Once you have successfully migrated the CUDA source to the SYCL source, verify that the migrated SYCL code is functioning correctly by compiling and running it on the Intel Developer Cloud, which has a variety of Intel CPUs and GPUs available for development.

#### Build and Run sycl_migrated
Select the cell below and click run ▶ to compile and execute the code:

In [None]:
! ./q.sh run_sycl_migrated.sh

### SYCL Code Migration Analysis

When comparing the CUDA code and migrated SYCL code, we can see that there are some 1:1 equivalent calls, which are listed below in the table:

| Functionality|CUDA|SYCL
|-|-|-
| library header file|`#include <curand_kernel.h>`|`#include <dpct/rng_utils.hpp>`
| header file|`#include <cuda_runtime.h>`|`#include <sycl/sycl.hpp>` <br> `#include <dpct/dpct.hpp>`
| RNG States | `curandState *rngStates;`| `oneapi::mkl::rng::device::philox4x32x10<1> *rngStates;`
| Create generator host | `curandGenerator_t gen;` <br> `curandCreateGeneratorHost(&gen, CURAND_RNG_PSEUDO_DEFAULT)`| `dpct::rng::create_host_rng(dpct::rng::random_engine_type::philox4x32x10);`
| RNG init| `curand_init(blockIdx.x + gridDim.x * device_id, threadIdx.x, 0, &rngState[tid]);`| `rngState[tid] = oneapi::mkl::rng::device::philox4x32x10<1>(item_ct1.get_group(2) + item_ct1.get_group_range(2) * device_id,{0, static_cast<std::uint64_t>((item_ct1.get_local_id(2)) * 8)});`




## Source Code

This section describes the location of the CUDA source and the contents of different SYCL source code directories in this project.

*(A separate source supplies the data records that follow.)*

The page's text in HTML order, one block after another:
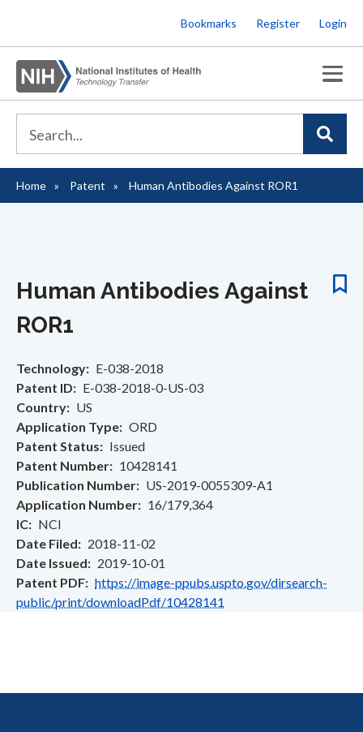
to
main
content
Bookmarks Register Login
Breadcrumb
Home Patent Human Antibodies Against ROR1
Human Antibodies Against
ROR1
Technology
E-038-2018
Patent ID
E-038-2018-0-US-03
Country
US
Application Type
ORD
Patent Status
Issued
Patent Number
10428141
Publication Number
US-2019-0055309-A1
Application Number
16/179,364
IC
NCI
Date Filed
2018-11-02
Date Issued
2019-10-01
Patent PDF
https://image-ppubs.uspto.gov/dirsearch-
public/print/downloadPdf/10428141
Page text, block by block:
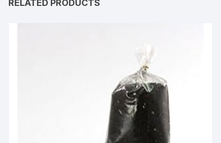
RELATED PRODUCTS
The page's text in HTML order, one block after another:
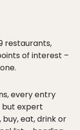
restaurants,
of interest –
every entry
but expert
eat, drink or
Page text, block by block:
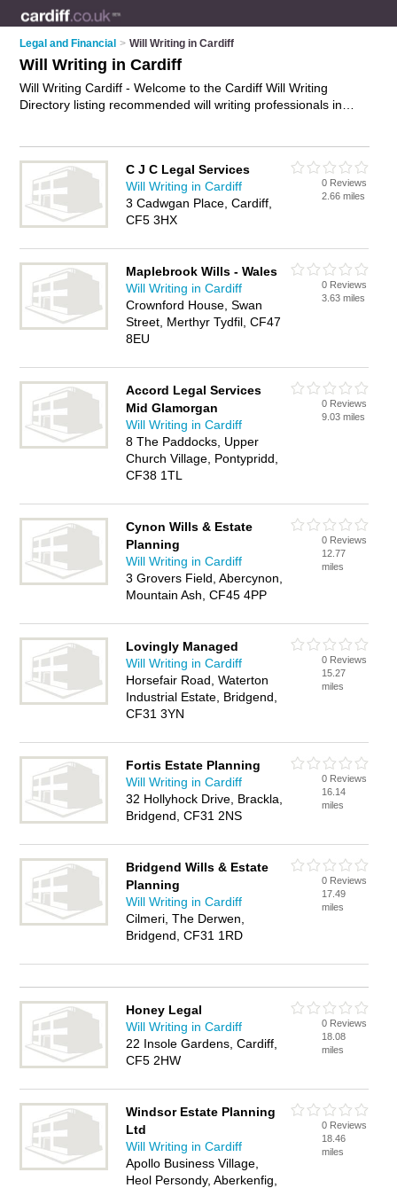
Legal and Financial > Will Writing in Cardiff
Will Writing in Cardiff
Will Writing Cardiff - Welcome to the Cardiff Will Writing
Directory listing recommended will writing professionals in
wills and add your own review. Is your Cardiff business listed,
if not advertise it now- IT'S FREE.
C J C Legal Services
Will Writing in Cardiff
3 Cadwgan Place, Cardiff,
CF5 3HX
0 Reviews
2.66 miles
Maplebrook Wills - Wales
Will Writing in Cardiff
Crownford House, Swan
Street, Merthyr Tydfil, CF47
8EU
0 Reviews
3.63 miles
Accord Legal Services
Mid Glamorgan
Will Writing in Cardiff
8 The Paddocks, Upper
Church Village, Pontypridd,
CF38 1TL
0 Reviews
9.03 miles
Cynon Wills & Estate
Planning
Will Writing in Cardiff
3 Grovers Field, Abercynon,
Mountain Ash, CF45 4PP
0 Reviews
12.77
miles
Lovingly Managed
Will Writing in Cardiff
Horsefair Road, Waterton
Industrial Estate, Bridgend,
CF31 3YN
0 Reviews
15.27
miles
Fortis Estate Planning
Will Writing in Cardiff
32 Hollyhock Drive, Brackla,
Bridgend, CF31 2NS
0 Reviews
16.14
miles
Bridgend Wills & Estate
Planning
Will Writing in Cardiff
Cilmeri, The Derwen,
Bridgend, CF31 1RD
0 Reviews
17.49
miles
Honey Legal
Will Writing in Cardiff
22 Insole Gardens, Cardiff,
CF5 2HW
0 Reviews
18.08
miles
Windsor Estate Planning
Ltd
Will Writing in Cardiff
Apollo Business Village,
Heol Persondy, Aberkenfig,
0 Reviews
18.46
miles
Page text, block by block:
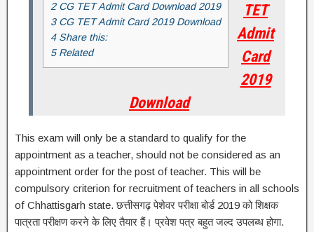
2 CG TET Admit Card Download 2019
3 CG TET Admit Card 2019 Download
4 Share this:
5 Related
TET
Admit
Card
2019
Download
This exam will only be a standard to qualify for the
appointment as a teacher, should not be considered as an
appointment order for the post of teacher. This will be
compulsory criterion for recruitment of teachers in all schools
of Chhattisgarh state.छत्तीसगढ़ पेशेवर परीक्षा बोर्ड 2019 को शिक्षक
पात्रता परीक्षण करने के लिए तैयार हैं। प्रवेश पत्र बहुत जल्द उपलब्ध होगा.
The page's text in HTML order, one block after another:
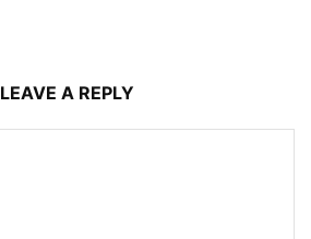
LEAVE A REPLY
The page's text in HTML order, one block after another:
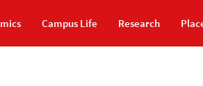
Campus Life Research

| folder name | source code description
| --- | ---
| [CUDA github](https://github.com/NVIDIA/cuda-samples/tree/master/Samples/5_Domain_Specific/MonteCarloMultiGPU) | Original CUDA Source used for migration
| dpct_output | Contains output of SYCLomatic Tool used to migrate SYCL-compliant code from CUDA code. This SYCL code has some unmigrated code that must be manually fixed to get full functionality. (The code does not functionally work as generated.)
| sycl_migrated | Contains manually migrated SYCL code from CUDA code.



## Summary

In this module we have learnt how to migrate simple CUDA source to SYCL source to get functionality using `SYCLomatic` and then analized/optimized the SYCL source by manually coding.